This project is an implementation of the full C89/C90 C specification for x86-64
linux. It'sis mostly based on Engineering a Compiler 2nd Edition. The compiler is self hosting. It's just a hobby, it won't be big and professional like gcc. All of the C89/C90 specification has been implemented. All tests in SQLite's tcltest
pass. The was assembler can be used to produce object files by setting the AS
environment variable.
$ make wcc
$ ./wcc test.c -o test
The compiler goes through the following phases:
- C Preprocessor
- Hand rolled lexer
- Precedence climbing parser
- Simple arithmetic transformations
- Transformation into SSA
- Data flow analysis and replacement of variables with live ranges
- Live range coalescing
- Some more arithmetic optimizations while converting out of a linear IR into a tree IR
- Instruction selection using tree pattern matching
- Live range coalescing (again)
- Register allocation using top-down graph coloring
- Code generation using tree tiling
Run all tests
$ make test
Test 3 stage self compilation
$ make test-self-compilation
Run benchmarks
$ make run-benchmark
Compile and test sqlite3
$ CC=.../wcc ./configure
$ make tcltest
#include <stdio.h>
typedef struct s1 {
int i, j;
} S1;
typedef struct s2 {
S1 *s1;
} S2;
void main() {
S2 *s2;
s2 = malloc(sizeof(S2));
s2->s1 = malloc(sizeof(S1));
s2->s1->j = 1;
printf("%d\n", s2->s1->j);
}
main:
push %rbp # Function prologue
mov %rsp, %rbp
push %rbx
subq $8, %rsp
movq $8, %rdi # s2 = malloc(sizeof(S2));
callq malloc@PLT
movq %rax, %rbx # rbx = s2
movq $8, %rdi # s2->s1 = malloc(sizeof(S1));
callq malloc@PLT
movq %rax, %rcx
addq $8, %rsp
movq %rcx, %rax
movq %rax, (%rbx)
movq %rbx, %rax # s2->s1->j = 1;
movq (%rax), %rax
movl $1, 4(%rax)
subq $8, %rsp # printf("%d\n", s2->s1->j);
movq %rbx, %rax
movq (%rax), %rax
movl 4(%rax), %esi
leaq .SL0(%rip), %rdi
movb $0, %al # printf is variadic, 0 is the number of floating point arguments
callq printf@PLT
addq $8, %rsp
movq $0, %rax # Function exit code zero
popq %rbx # Function epilogue
leaveq
retq
The project started out as a clone of c4 to teach myself to write it from scratch. I then went down a route based on TCC where I wrote a code generator that outputted an object (.o
) file. It then quickly became clear that generating object code without using an assembler is a waste of time, so I adapted it to produce .s
files and compiled them with gcc. I then proceeded implemeting Sebastian Falbesoner's approach to register allocation. At this point I went academic and started reading Engineering a Compiler 2nd Edition. First SSA transformation, then graph coloring register allocation, then finally instruction selection using tree pattern matching.
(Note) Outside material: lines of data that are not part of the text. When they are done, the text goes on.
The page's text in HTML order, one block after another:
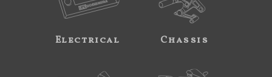
Electrical Chassis
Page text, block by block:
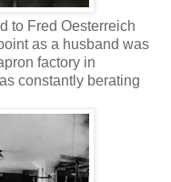
to Fred Oesterreich
as a husband was
factory in
constantly berating
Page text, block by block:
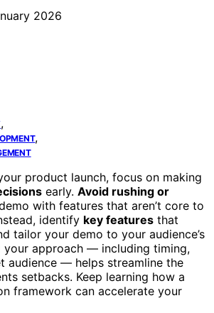
2026
,
,
product launch, focus on making
early. Avoid rushing or
with features that aren’t core to
identify key features that
tailor your demo to your audience’s
your approach — including timing,
audience — helps streamline the
setbacks. Keep learning how a
framework can accelerate your
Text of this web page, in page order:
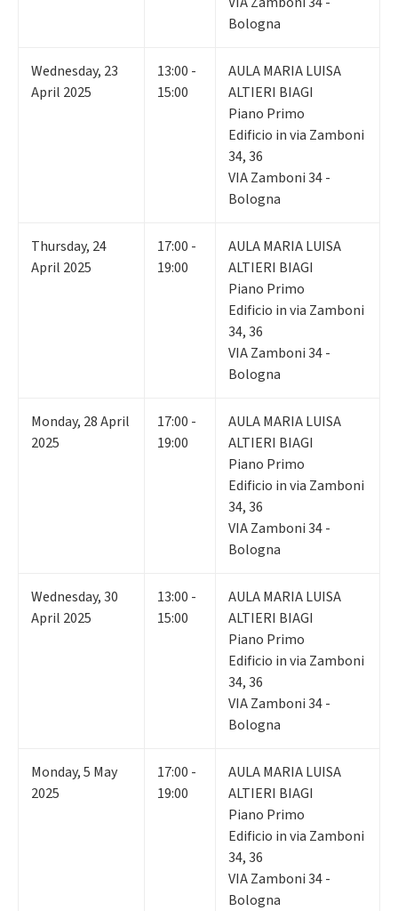
Bologna
Wednesday, 23
April 2025
13:00 -
15:00
AULA MARIA LUISA
ALTIERI BIAGI
Piano Primo
Edificio in via Zamboni
34, 36
VIA Zamboni 34 -
Bologna
Thursday, 24
April 2025
17:00 -
19:00
AULA MARIA LUISA
ALTIERI BIAGI
Piano Primo
Edificio in via Zamboni
34, 36
VIA Zamboni 34 -
Bologna
Monday, 28April
2025
17:00 -
19:00
AULA MARIA LUISA
ALTIERI BIAGI
Piano Primo
Edificio in via Zamboni
34, 36
VIA Zamboni 34 -
Bologna
Wednesday,30
April 2025
13:00 -
15:00
AULA MARIA LUISA
ALTIERI BIAGI
Piano Primo
Edificio in via Zamboni
34, 36
VIA Zamboni 34 -
Bologna
Monday,5 May
2025
17:00 -
19:00
AULA MARIA LUISA
ALTIERI BIAGI
Piano Primo
Edificio in via Zamboni
34, 36
VIA Zamboni 34 -
Bologna
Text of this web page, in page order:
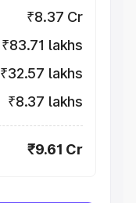
₹8.37 Cr
₹83.71 lakhs
₹32.57 lakhs
₹8.37 lakhs
₹9.61 Cr

After a hiatus I resumed work and fixed a ton of bugs in the instruction selection. I then decided to implement the full C89/C90 specification, starting with the non-preprocessor parts, then the preprocessor.
To validate the compiler can compile something other than itself correctly, I fixed enough bugs to get sqlite3
to compile and pass the tcltest
tests.